HR Lessons from Whole Foods
Jan 8
I like Whole Foods. Heck, I just like food in general, but that’s another story. But I really like how Whole Foods does business. Here are a few business lessons I culled from an article I recently re-read. (How often do you re-read articles? Sadly, I don’t do it enough.)
CEO John Mackey practices what he preaches about customer contact and customer service. And employees respond.
At the 2003 shareholders’ meeting of Whole Foods Market, of which Mackey is cofounder and CEO, animal-welfare activist Lauren Ornelas lambasted Mackey for selling meat from ducks that were raised in what she considers cruel conditions. Instead of giving her the textbook brushoff, Mackey offered his e-mail address. They corresponded for a few weeks, but stopped when the debate failed to sway either of them. Six months later Ornelas opened her in box to find a new e-mail from Mackey. After talking with her, he’d read a dozen books on animal welfare, he wrote, and eventually decided Ornelas was right. He’d become a vegan himself. And he wanted her help in rewriting Whole Foods’ policies on farm-animal treatment. “It made me fall out of my chair,” Ornelas says. After she spent years boycotting Whole Foods, “now we’re working together.”
The company doesn’t try to impose its culture on its acquisitions. In fact, Whole Foods looks to learn from the companies it buys:
Unlike most acquirers, which forcibly graft their culture onto acquirees, Whole Foods adopted many of the successful practices of the companies it bought—especially those of Boston-based Bread & Circus, renowned for its fresh produce, meat and seafood. “Whole Foods has been very smart about their expansion program, taking time to digest acquisitions before moving on to the next one,” says Darrell Rigby, a retail consultant at Bain & Co.
They pay for talent and reap the benefits. There has been a trend lately to think that pay for performance isn’t working. Remember in the 1980s when management started to make themselves feel better about lowered incentive and merit pay by repeating the “people don’t work for money” mantra? Whole Foods doesn’t buy it.

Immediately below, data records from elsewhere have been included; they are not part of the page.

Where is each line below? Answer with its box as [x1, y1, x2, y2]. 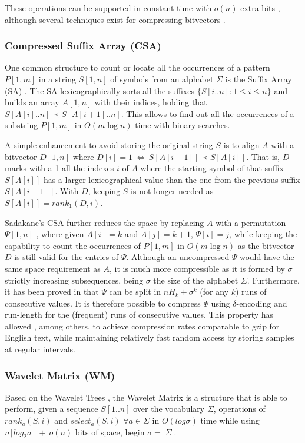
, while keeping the [229, 228, 297, 240]
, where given [36, 228, 84, 240]
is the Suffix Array [225, 73, 292, 85]
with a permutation [216, 216, 286, 228]
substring [5, 119, 38, 131]
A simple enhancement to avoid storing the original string [5, 138, 213, 151]
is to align [223, 138, 260, 151]
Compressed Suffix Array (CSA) [5, 38, 161, 53]
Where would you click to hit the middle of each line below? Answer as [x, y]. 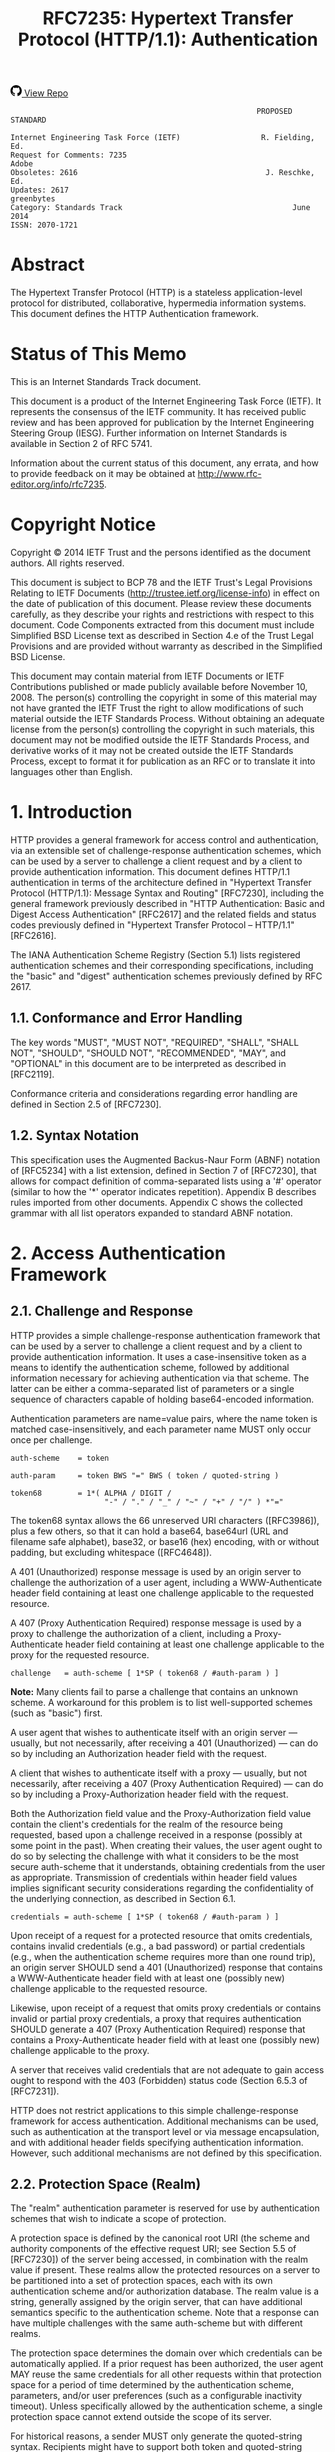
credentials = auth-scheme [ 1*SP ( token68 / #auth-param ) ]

To boost employee morale, executive salaries are capped at 14 times the average worker’s pay. Employees can look up each other’s earnings, and 93 percent of stock options awarded last year went to nonexecutives…Yet Whole Foods “has found a way to turn higher compensation into a competitive advantage rather than a liability, in the same way that Costco has,” says Rigby, the Bain consultant, by proving that happy workers provide better service.
I know that Whole Foods has been knocked around a little in the business press in the past year, but I think the business lessons they apply are universal. How can you go wrong with a company that holds “sustainability” as a corporate mantra? Their ideas will be around for a while. And with a sustainability approach, so will Planet Earth.
Technorati Tags: Whole Foods, HR, sustainability, pay for performance
About the Author
Frank Roche
Frank started IFRACTAL over 7 years ago with Sarah Chambers. Together, they've created HR communications and HR software for some of the world's leading companies. Frank is also studying Flamenco guitar and origami.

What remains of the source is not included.